* **What is being asked**: Copy, from the data below, every line that has "book" in it.

* **Exercise data**:
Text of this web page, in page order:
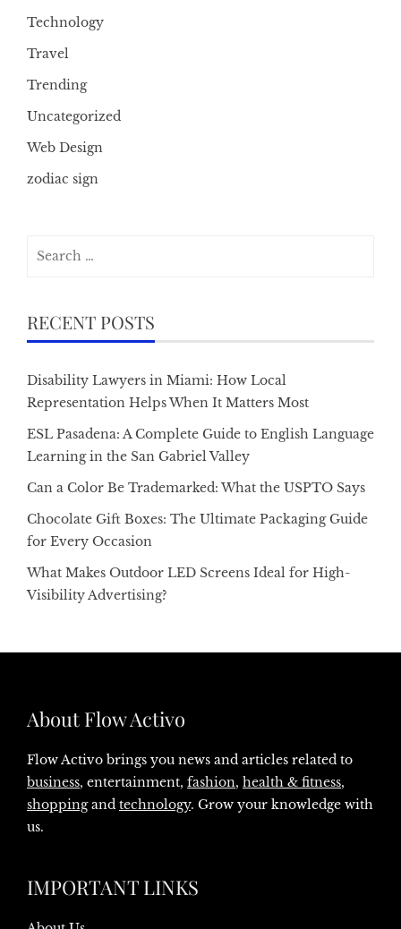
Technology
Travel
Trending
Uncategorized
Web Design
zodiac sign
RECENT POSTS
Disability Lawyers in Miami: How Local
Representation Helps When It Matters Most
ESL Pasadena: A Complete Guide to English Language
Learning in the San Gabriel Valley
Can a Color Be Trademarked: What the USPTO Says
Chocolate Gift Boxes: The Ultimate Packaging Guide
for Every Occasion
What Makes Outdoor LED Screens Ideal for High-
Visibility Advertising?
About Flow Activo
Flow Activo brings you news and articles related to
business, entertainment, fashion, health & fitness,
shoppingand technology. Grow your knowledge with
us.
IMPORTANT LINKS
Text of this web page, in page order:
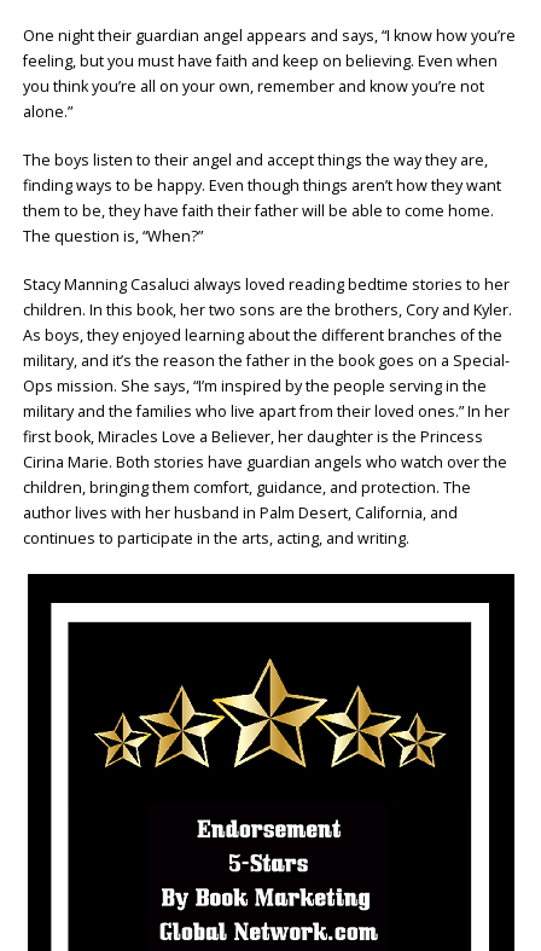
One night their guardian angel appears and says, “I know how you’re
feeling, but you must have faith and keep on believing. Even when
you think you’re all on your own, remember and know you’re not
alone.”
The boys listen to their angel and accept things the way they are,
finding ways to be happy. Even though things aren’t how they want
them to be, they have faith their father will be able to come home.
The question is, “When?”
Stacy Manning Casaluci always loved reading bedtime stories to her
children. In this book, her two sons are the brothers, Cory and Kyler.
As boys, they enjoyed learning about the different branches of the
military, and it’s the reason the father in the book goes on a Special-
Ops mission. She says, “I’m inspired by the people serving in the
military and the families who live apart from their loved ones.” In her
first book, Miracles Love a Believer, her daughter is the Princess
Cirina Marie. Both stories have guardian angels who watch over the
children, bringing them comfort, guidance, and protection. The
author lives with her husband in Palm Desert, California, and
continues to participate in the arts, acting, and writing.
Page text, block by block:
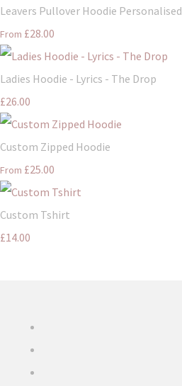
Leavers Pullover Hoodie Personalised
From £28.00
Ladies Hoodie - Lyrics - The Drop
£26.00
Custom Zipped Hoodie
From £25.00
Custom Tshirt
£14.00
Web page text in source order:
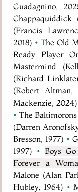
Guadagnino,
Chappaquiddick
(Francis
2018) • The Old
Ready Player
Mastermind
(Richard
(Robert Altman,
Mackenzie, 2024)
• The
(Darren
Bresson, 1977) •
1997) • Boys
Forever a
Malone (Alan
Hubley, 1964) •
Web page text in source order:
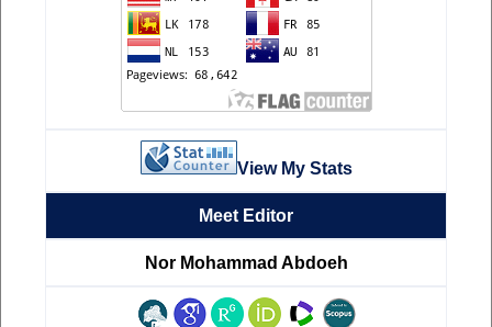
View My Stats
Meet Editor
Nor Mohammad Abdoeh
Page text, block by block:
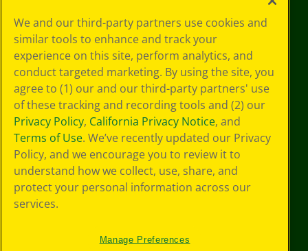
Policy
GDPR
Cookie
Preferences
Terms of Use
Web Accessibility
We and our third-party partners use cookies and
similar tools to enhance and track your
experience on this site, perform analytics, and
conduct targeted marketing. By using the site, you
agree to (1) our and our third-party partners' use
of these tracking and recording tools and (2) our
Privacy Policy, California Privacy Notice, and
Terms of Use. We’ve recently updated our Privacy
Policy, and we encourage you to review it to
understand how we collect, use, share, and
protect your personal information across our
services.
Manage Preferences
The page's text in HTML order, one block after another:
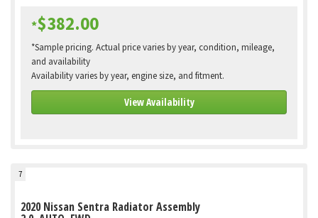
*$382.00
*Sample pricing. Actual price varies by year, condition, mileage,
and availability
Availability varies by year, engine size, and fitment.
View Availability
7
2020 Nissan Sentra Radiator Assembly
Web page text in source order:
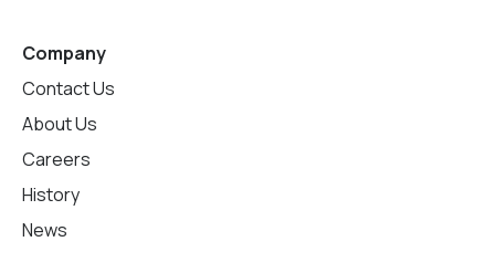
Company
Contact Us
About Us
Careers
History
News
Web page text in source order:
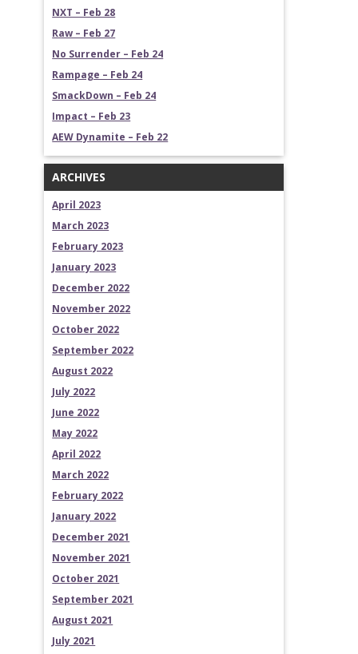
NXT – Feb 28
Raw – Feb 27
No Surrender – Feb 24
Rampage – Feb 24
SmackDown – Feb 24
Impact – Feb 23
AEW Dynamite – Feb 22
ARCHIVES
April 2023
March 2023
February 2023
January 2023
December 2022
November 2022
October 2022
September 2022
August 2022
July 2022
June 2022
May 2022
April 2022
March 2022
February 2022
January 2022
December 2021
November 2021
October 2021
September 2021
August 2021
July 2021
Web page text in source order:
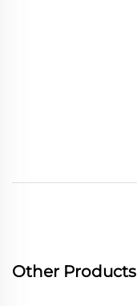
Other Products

* **Written response**:
children. In this book, her two sons are the brothers, Cory and Kyler.
military, and it’s the reason the father in the book goes on a Special-
first book, Miracles Love a Believer, her daughter is the Princess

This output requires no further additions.